The case for member states to enact EU climate commitments

Unlocking the support for a socially fair transition

People asking for climate action in a demonstration with placards in English and German, where it can be read
People asking for climate action in Bonn, Germany. Photo by Mika Baumeister on Unsplash.

Member states have made strong climate commitments at the EU-level. When carrying them out at home, national governments can unlock a strong public mandate for the climate transition. They can do so by integrating climate action and social fairness under a governance framework adapted to their national circumstances. This briefing develops the case for governments to take strong ownership over climate commitments and proposes a governance approach to muster the political means to do so.
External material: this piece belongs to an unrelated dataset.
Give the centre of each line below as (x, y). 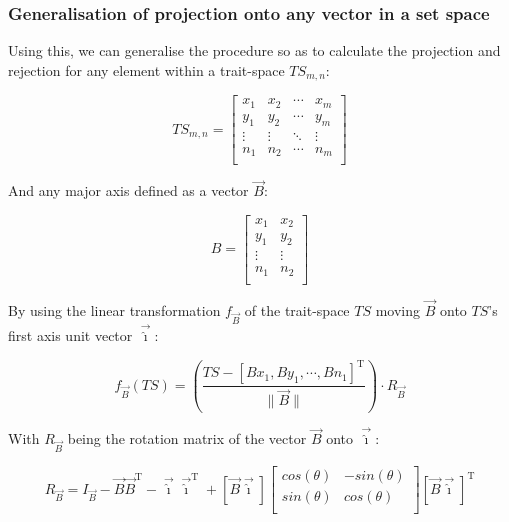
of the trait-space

EU member states can identify linkages, challenges and opportunities across climate and social policy. With their national competences on social affairs, they can consequently act on this, tackling social concerns and impacts related to both climate change and the commitment to fight it, which will be crucial to prevent backlash.
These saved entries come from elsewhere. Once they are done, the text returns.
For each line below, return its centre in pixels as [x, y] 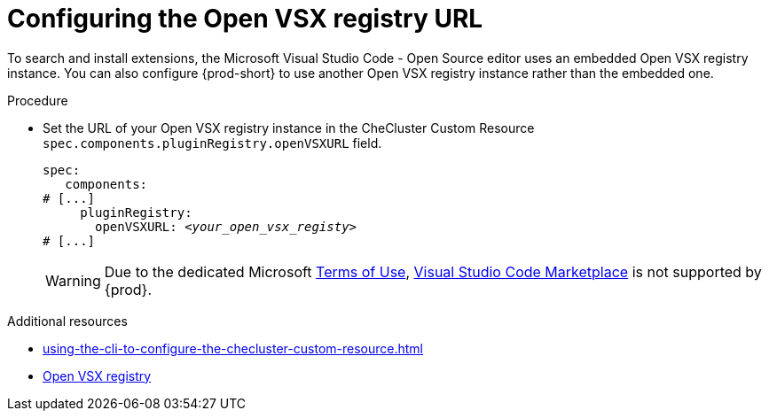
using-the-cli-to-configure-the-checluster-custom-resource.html [233, 348]
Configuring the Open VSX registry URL [245, 19]
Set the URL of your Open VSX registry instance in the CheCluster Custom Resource [289, 128]
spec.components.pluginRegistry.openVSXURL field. [212, 143]
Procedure [38, 100]
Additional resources [67, 321]
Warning [73, 280]

The current implementation stage of the European Green Deal is the chance for all 27 member states to take strong “ownership”, by translating the EU climate commitments to the national context and strengthening their local social dimension. National ownership is therefore critical to unlock the public support for ambitious delivery.
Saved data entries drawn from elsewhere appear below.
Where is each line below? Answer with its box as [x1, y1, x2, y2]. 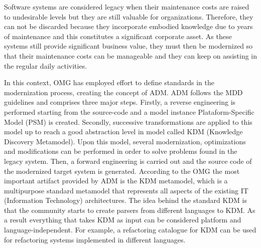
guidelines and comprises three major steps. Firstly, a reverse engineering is [4, 97, 236, 107]
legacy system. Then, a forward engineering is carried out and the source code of [4, 155, 252, 166]
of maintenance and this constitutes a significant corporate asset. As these [4, 31, 232, 41]
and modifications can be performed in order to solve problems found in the [4, 146, 237, 156]
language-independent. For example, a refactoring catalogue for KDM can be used [4, 224, 256, 235]
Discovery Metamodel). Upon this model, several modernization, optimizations [4, 136, 246, 146]
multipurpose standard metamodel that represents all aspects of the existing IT [4, 185, 248, 195]
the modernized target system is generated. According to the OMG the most [4, 165, 240, 176]

To reinforce this positive dynamic, EU member states need to put in place a framework for good climate governance:

  1. Enshrine a national climate neutrality target (of 2050 at the latest) in law, where not already in place.
  2. Build (or adjust) a comprehensive long- and medium-term strategy, based on tracing back the steps and milestones needed to deliver the climate neutrality target. All additional short-term measures should be tested for consistency and alignment with the long- and medium-term strategy.
  3. Couple the tracing back process with in-depth analysis of the social cohesion impact of each step, such as the potential to perpetuate existing inequalities or trigger new disparities. Tackle the undesirable effects of the different steps by adapting the policy design.

EU member states can improve the quality and acceptability of such governance frameworks through innovations found in transition, inclusive and humble governance practices, which facilitate the joining up of climate and social agendas.

By taking ownership over climate commitments through good governance, thereby joining social and climate action from the get-go, national governments can:

  1. Deliver European climate neutrality objectives and contribute to reducing climate impacts..
  2. Become a frontrunner, strengthening their economic and political position at EU and international level.
  3. Directly and visibly improve living conditions and strengthen households’ and businesses’ resilience.
  4. Increase public support and governments’ political capital for climate action

Read the full briefing paper on why and how the member states must enact the EU climate commitments.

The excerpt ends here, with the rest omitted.